BEGIN Study material

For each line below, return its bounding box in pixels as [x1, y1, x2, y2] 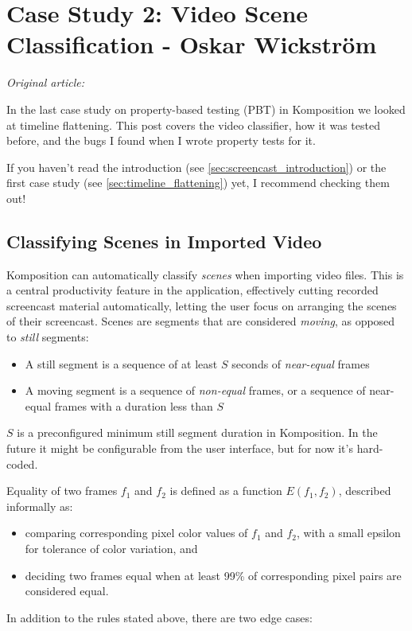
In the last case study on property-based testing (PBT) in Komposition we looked [6, 100, 406, 117]
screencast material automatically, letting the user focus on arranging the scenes [6, 297, 397, 314]
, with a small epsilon [297, 524, 401, 541]
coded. [6, 455, 38, 472]
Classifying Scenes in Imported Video [6, 228, 322, 253]
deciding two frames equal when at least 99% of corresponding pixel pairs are [25, 567, 402, 583]
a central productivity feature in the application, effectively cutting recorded [6, 282, 379, 298]
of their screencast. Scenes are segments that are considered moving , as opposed [6, 313, 395, 329]
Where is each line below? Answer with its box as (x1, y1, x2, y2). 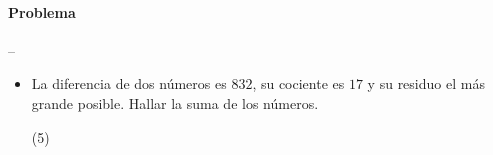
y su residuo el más (367, 73, 485, 94)
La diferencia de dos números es (31, 73, 227, 94)
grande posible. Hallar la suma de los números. (31, 92, 319, 113)
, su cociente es (252, 73, 345, 94)
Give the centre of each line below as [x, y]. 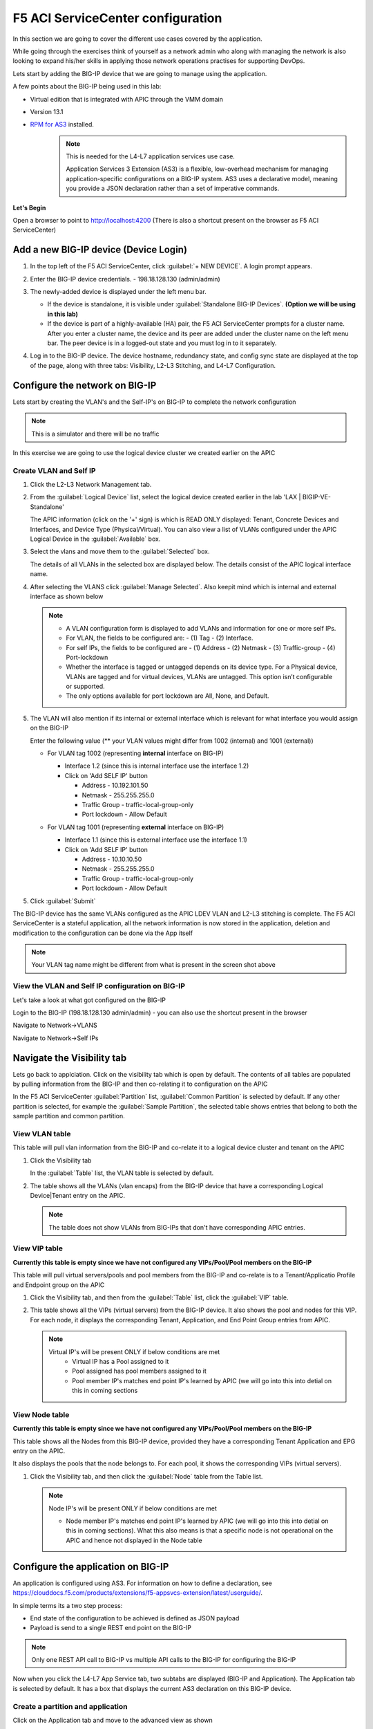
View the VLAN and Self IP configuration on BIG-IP [99, 986]
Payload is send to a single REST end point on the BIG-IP [111, 1628]
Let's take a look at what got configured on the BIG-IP [89, 1000]
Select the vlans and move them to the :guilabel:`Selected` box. [120, 552]
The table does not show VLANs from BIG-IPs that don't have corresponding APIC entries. [177, 1227]
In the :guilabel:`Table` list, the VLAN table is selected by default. [122, 1173]
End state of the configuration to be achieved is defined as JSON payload [135, 1618]
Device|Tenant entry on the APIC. [78, 1195]
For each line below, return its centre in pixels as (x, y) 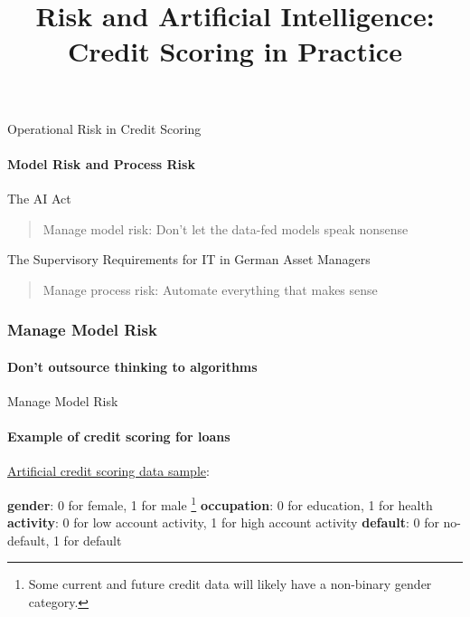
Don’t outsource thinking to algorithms (132, 366)
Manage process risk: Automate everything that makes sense (210, 289)
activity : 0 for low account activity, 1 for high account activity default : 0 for (223, 522)
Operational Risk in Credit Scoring (104, 128)
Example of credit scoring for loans (119, 437)
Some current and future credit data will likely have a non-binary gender (230, 584)
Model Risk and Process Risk (101, 163)
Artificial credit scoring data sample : (108, 471)
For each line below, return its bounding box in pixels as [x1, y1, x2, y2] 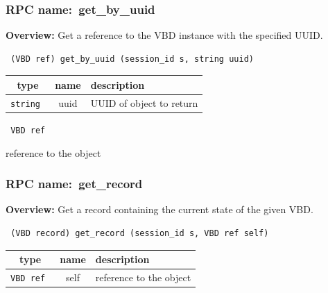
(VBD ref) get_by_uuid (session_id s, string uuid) [10, 53, 254, 64]
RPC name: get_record [6, 175, 143, 192]
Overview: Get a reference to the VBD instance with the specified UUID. [6, 28, 323, 42]
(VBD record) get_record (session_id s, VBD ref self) [10, 228, 269, 238]
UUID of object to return [90, 95, 198, 110]
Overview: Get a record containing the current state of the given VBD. [6, 202, 313, 217]
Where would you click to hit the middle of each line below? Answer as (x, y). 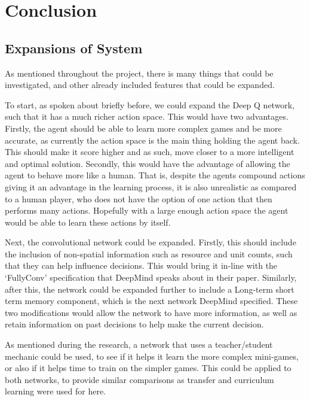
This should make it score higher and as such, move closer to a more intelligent (150, 152)
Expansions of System (74, 48)
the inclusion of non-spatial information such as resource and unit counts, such (149, 253)
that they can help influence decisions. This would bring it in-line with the (141, 265)
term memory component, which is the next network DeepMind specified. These (151, 301)
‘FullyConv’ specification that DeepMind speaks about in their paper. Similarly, (151, 277)
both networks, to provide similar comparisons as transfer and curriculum (139, 379)
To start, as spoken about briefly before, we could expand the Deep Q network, (150, 104)
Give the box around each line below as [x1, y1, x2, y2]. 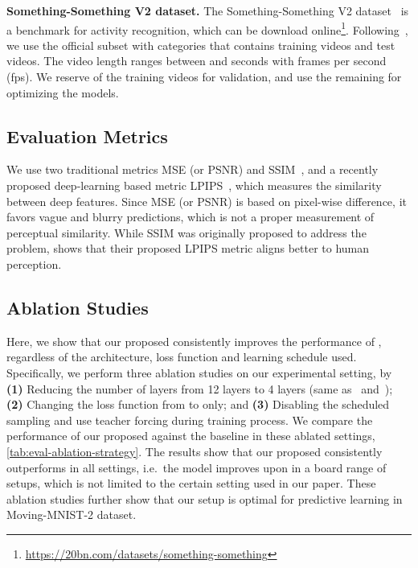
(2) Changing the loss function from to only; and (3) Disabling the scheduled [6, 396, 390, 413]
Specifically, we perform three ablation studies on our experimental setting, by [6, 364, 392, 381]
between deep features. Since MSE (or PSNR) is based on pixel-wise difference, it [6, 192, 407, 209]
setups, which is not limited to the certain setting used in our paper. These [6, 475, 376, 492]
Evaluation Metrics [6, 123, 168, 148]
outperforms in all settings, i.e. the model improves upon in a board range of [6, 459, 387, 475]
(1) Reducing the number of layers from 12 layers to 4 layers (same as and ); [6, 380, 393, 397]
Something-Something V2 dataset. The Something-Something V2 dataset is [6, 2, 409, 19]
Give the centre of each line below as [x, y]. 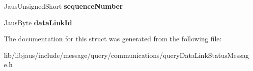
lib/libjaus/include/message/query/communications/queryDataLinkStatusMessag [126, 55]
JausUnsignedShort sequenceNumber [64, 6]
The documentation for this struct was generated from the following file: [113, 39]
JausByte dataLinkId [38, 22]
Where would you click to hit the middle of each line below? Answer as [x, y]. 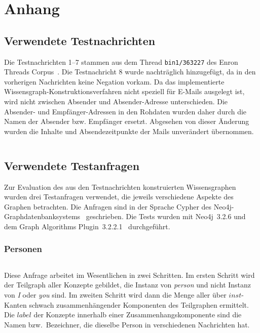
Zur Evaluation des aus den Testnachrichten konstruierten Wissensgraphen [120, 186]
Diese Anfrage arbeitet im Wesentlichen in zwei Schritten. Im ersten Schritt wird [129, 275]
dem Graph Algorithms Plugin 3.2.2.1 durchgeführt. [87, 226]
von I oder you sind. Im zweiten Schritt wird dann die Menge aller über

END Study material

Problem:
Only the lines from the line with "Something-Something V2 dataset." through the end of the records belong in your copy. Repeat them exactly, without pictures.

Completed exercise:
Something-Something V2 dataset. The Something-Something V2 dataset is [6, 2, 409, 19]
Give the centre of each line below as [x, y]. 
lib/libjaus/include/message/query/communications/queryDataLinkStatusMessag [126, 55]
JausUnsignedShort sequenceNumber [64, 6]
The documentation for this struct was generated from the following file: [113, 39]
JausByte dataLinkId [38, 22]
Where would you click to hit the middle of each line below? Answer as [x, y]. 
Zur Evaluation des aus den Testnachrichten konstruierten Wissensgraphen [120, 186]
Diese Anfrage arbeitet im Wesentlichen in zwei Schritten. Im ersten Schritt wird [129, 275]
dem Graph Algorithms Plugin 3.2.2.1 durchgeführt. [87, 226]
von I oder you sind. Im zweiten Schritt wird dann die Menge aller über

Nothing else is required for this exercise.